Using fMRI (functional magnetic resonance imaging), we studied which areas of the auditory cortex would be activated by silent lip-reading, specially focusing to the primary auditory cortex (See figure 46). During fMRI scanning the subjects were intermittently shown a face either silently uttering vowels or a still image of the same face.

We found secondary auditory cortex activation by visual speech in all subjects and primary auditory cortex activation in seven out of ten subjects. This suggests, that primary auditory cortex could actually receive visual input, or possibly modulation of its function by attentional mechanisms (where visual speech cues would "sensitize" the auditory cortex to listening).

Figure 46

Figure 46: Example of three subjects showing activation in the primary auditory cortex by visual speech. The yellow line outlines the brain area accommodating the primary auditory cortex, and the loci of statistically significant activations are marked with red.

In a related study, we utilized 306-channel magnetoencaphalogaphy (MEG) in 8 healthy volunteers to test whether seeing speech modulates the responsiveness of auditory-cortex neurons tuned on phonetic stimuli. Specifically, we hypothesized that seeing a visual articulation causes adaptation of auditory cortex MEG responses to a subsequently presented phonetic sound. Auditory ’test’ stimuli (Finnish vowels /ä/ and /ö/) were preceded (500-ms lag) by auditory (/ä/, /ö/, and the F2-midpoint between /ä/ and /ö/) or visual articulatory (/ä/ and /ö/) ’adaptor’ stimuli. As a separate control, the auditory /ä/ and /ö/ stimuli were presented without the adaptors. The subjects’ task was to behaviorally discriminate between the /ä/ and /ö/ test stimuli. The amplitude of the left-hemisphere N1m response to test stimuli was significantly suppressed with auditory (P<0.001) and visual (P<0.05) adaptors, this effect being signifi- cantly greater with the auditory adaptors (P<0.01)(see Fig.47). These findings suggest that seeing the articulatory gestures of a speaker influences auditory speech perception via modulation of the responsiveness of auditory cortex feature-detector neurons tuned on phonetic sounds features. This may relate to recent animal studies suggesting that tuning properties of auditory cortex neurons are modulated by the attentional/motivational state of the organism. The fact that adaptation was significantly greater when auditory as compared to visual adaptors preceded the test stimuli can be explained by additional adaptation to acoustic stimulus features.

Figure 47

Figure 47: The effects of auditory and visual adaptor stimuli on subsequently presented auditory cortex N100m responses to auditory phonemes. Auditory phonemes preceding the target phonemes caused significant decrease in response amplitudes. Visual phonemes (articulations) presented before the auditory phonetic stimuli caused significant suppression of the auditory reponses, which was significantly less than by the auditory adaptors.

Processing of sine-wave speech in the human brain

We studied in collaboration with the University of Oxford whether there are speech-specific regions in the human brain by using sine-wave speech (SWS) stimuli.

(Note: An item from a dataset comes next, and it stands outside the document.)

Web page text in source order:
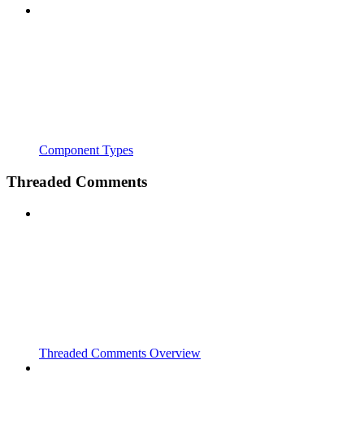
Component Types
Threaded Comments
Threaded Comments Overview
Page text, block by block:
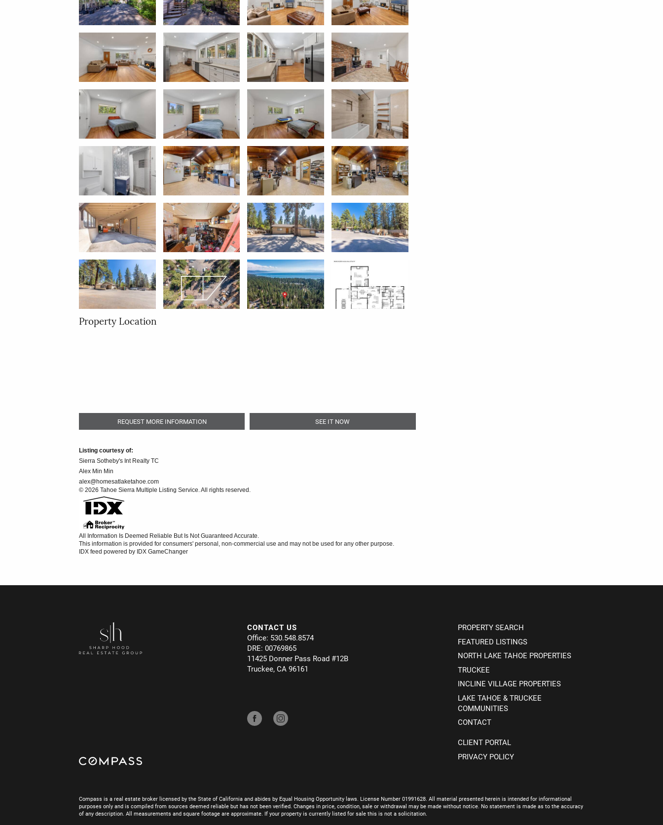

Typically, naïve subjects perceive SWS stimuli as strange (non-speech) sounds. However, when subjects are told that SWS stimuli can be heard as speech, they typically start to perceive the stimuli phonetically. We used fMRI to investigate how subject’s knowledge on the nature of SWS stimuli affects their neural processing. The experiments were conducted in the FMRIB Centre in Oxford. Our findings suggest that posterior region of the left superior temporal sulcus would be a speech-specific processing site in the human brain.